PROBLEM: Please repeat, exactly and without pictures, the lines of the entries below that run from the one containing "Wellbeing blog How" through the one containing "Anita is our".

DATA TO PROCESS:
++++++

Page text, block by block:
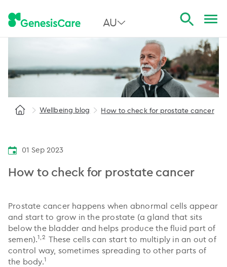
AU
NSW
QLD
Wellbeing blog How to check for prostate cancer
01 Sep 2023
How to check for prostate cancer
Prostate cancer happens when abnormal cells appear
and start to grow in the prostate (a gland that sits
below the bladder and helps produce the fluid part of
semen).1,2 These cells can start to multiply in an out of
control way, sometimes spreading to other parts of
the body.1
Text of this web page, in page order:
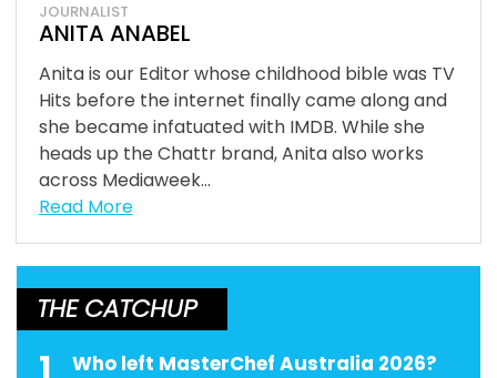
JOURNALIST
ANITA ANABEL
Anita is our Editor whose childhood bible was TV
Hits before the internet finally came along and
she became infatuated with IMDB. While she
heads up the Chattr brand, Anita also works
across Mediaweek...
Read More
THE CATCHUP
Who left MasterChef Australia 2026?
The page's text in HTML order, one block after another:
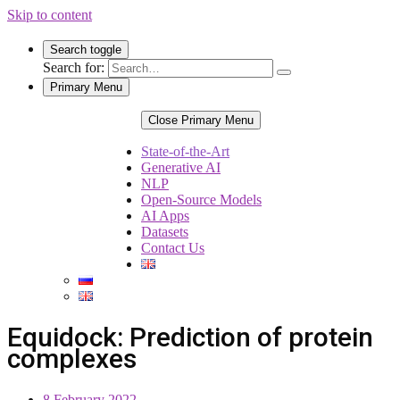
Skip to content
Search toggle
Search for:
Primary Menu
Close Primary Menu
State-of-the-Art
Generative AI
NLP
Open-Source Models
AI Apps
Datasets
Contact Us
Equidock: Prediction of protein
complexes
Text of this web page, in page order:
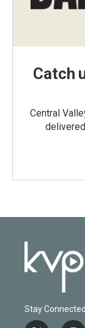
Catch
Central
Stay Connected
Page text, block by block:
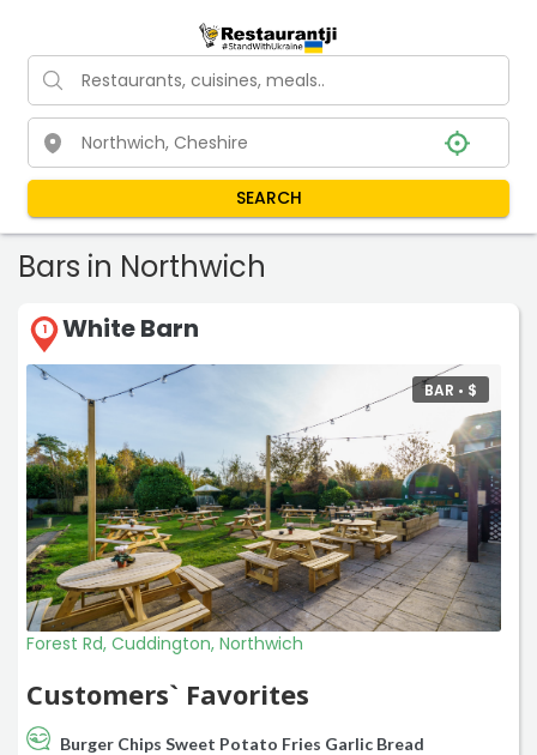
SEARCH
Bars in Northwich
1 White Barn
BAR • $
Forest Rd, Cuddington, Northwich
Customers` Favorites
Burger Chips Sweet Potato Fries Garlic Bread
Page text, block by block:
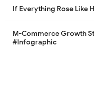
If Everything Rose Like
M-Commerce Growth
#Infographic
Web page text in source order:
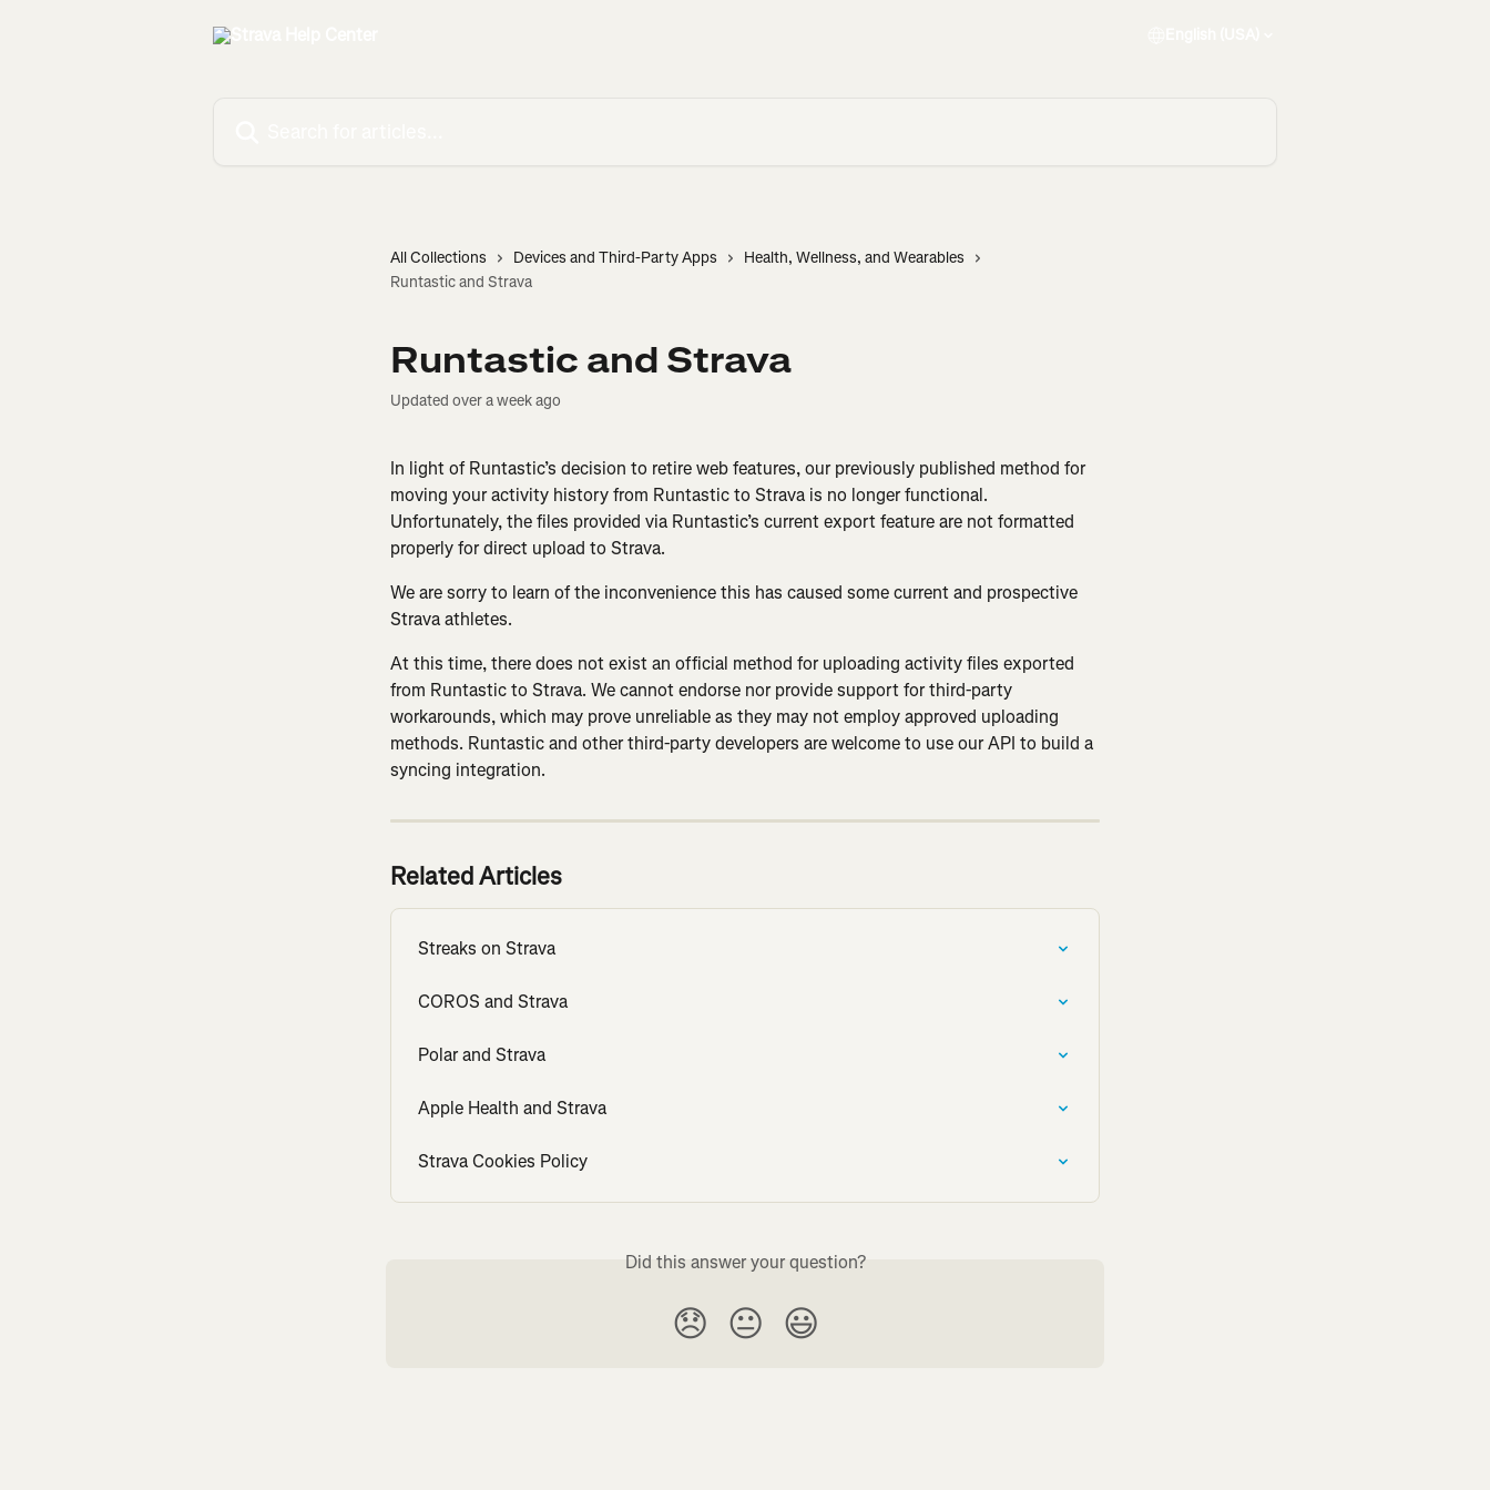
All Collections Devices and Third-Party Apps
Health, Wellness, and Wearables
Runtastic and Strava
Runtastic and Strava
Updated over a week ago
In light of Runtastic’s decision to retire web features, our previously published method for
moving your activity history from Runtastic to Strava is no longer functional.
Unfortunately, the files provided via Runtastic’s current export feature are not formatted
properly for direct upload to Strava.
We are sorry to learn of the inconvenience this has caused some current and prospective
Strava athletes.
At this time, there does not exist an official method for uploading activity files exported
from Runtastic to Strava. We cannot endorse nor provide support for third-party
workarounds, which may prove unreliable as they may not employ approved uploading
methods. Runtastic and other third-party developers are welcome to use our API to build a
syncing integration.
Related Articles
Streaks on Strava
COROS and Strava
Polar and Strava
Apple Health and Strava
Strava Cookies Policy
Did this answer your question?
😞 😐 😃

++++++

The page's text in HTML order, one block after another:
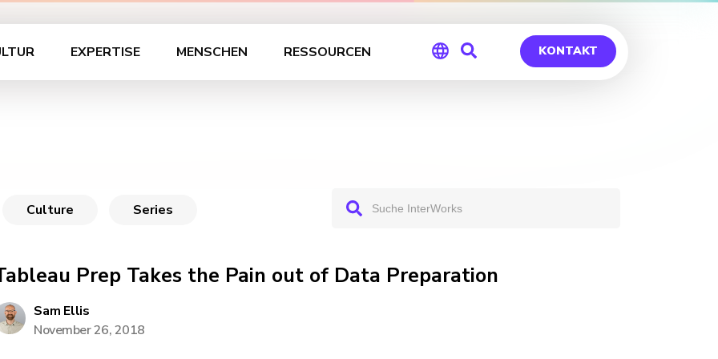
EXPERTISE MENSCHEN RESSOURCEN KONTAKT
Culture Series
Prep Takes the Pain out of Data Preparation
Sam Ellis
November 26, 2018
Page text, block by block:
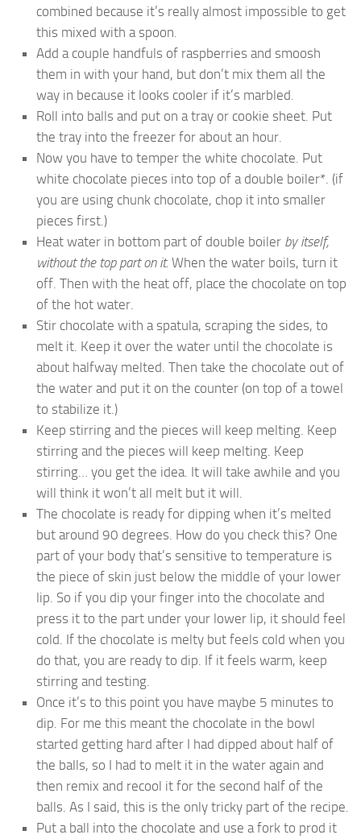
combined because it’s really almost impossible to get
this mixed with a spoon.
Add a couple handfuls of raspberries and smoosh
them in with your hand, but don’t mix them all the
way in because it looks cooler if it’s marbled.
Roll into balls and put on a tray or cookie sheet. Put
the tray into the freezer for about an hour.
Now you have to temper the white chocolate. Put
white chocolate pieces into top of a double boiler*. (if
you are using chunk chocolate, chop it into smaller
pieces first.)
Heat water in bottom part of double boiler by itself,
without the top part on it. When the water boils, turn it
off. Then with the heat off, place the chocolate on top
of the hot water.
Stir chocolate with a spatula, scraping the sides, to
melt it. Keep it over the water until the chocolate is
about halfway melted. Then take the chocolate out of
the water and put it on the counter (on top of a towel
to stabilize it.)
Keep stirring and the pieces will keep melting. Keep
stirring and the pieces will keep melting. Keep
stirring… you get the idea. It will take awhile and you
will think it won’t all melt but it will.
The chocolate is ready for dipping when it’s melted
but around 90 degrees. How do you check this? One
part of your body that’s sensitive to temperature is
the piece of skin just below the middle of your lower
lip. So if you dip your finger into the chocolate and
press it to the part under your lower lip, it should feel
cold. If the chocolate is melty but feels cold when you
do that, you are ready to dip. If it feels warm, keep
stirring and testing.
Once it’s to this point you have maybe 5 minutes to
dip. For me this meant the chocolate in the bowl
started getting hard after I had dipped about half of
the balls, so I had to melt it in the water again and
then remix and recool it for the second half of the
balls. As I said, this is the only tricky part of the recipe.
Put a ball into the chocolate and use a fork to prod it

++++++

EXPECTED ANSWER:
Wellbeing blog How to check for prostate cancer
01 Sep 2023
How to check for prostate cancer
Prostate cancer happens when abnormal cells appear
and start to grow in the prostate (a gland that sits
below the bladder and helps produce the fluid part of
semen).1,2 These cells can start to multiply in an out of
control way, sometimes spreading to other parts of
the body.1
Text of this web page, in page order:
JOURNALIST
ANITA ANABEL
Anita is our Editor whose childhood bible was TV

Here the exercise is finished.